And except for the finale, there aren’t any memorable set pieces either. Peter Jackson’s King Kong reboot was a problematic film (not to mention overlong), and it had its “serious superhero” moments too, but it also had so many moments of loony grace, like the girl doing cartwheels in front of the big beast. A light touch, I think it’s called. There’s none of that here.

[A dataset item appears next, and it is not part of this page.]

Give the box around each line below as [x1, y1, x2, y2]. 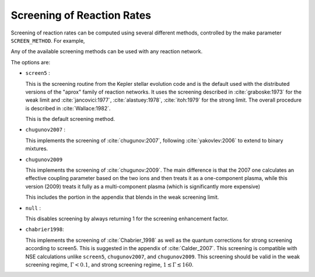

In Seeing is Believing: How Hollywood Taught Us to Stop Worrying and Love the Fifties , Peter Biskind writes of the creatures in the 1950s monster movies as a representation of America’s fear of the Other. He writes, “The idea of the alien was profoundly influenced by the Manichean Us/Them habit of thought that was an occupational hazard of the cold-war battle of ideas.” But those movies were made primarily for American viewers and they reflected the singular fears that White Americans had of Indians (in the Westerns) or Russians (in the anti-Communism dramas), while today’s monster movies are tailored for the global marketplace, for consumption by whites and browns and blacks.
How, then, might Biskind regard this Godzilla (who may be a Japanese creation, but in this avatar, is very much an American pop-culture product)? Perhaps he’d say that in this assimilated, multicultural world, the Other is more insidious, not so easy to point out. And because these fine distinctions aren’t easy to translate into a popcorn blockbuster, it’s not surprising that this Godzilla is no longer Them but Us – if not one among us then at least out to protect us, save us. He was a monster. Now, he’s a god.